12/28/2007 (12:34 pm)
Company Bond Sales Fall in Europe for the First Year Since 2002

Corporate bond sales fell in Europe for the first time since 2002 this year as companies abandoned borrowing because of soaring interest costs.
Sales slumped to 285 billion euros ($417 billion) in the last six months from 616 billion euros in the first half, reducing the total for the year by 3 percent from 2006, according to data compiled by Bloomberg. Companies with ratings below investment grade haven’t sold any bonds in euros or pounds since August, the longest shutdown in at least nine years.
“I’ve been in this business for 20 years and never seen anything as bad as this,” said Eirik Winter, co-head of fixed income capital markets in London for Citigroup Inc., the third- biggest underwriter of corporate bonds sold in Europe. “We’re going to feel 2007 for a long time.”

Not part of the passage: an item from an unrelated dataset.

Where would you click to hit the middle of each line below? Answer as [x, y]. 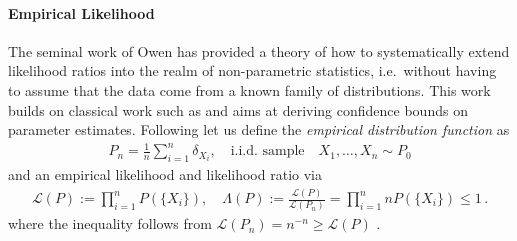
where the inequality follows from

Companies from Carphone Warehouse Group Plc in London, Europe’s largest mobile-phone retailer, to Rotterdam-based steelmaker Arcelor Mittal canceled deals as contagion from losses on U.S. mortgage securities pushed borrowing costs to a five-year high. European bondholders are demanding 120 basis points in extra yield to buy investment-grade corporate bonds, more than double the 51 basis-point premium over government debt in July, according to Merrill Lynch & Co. indexes.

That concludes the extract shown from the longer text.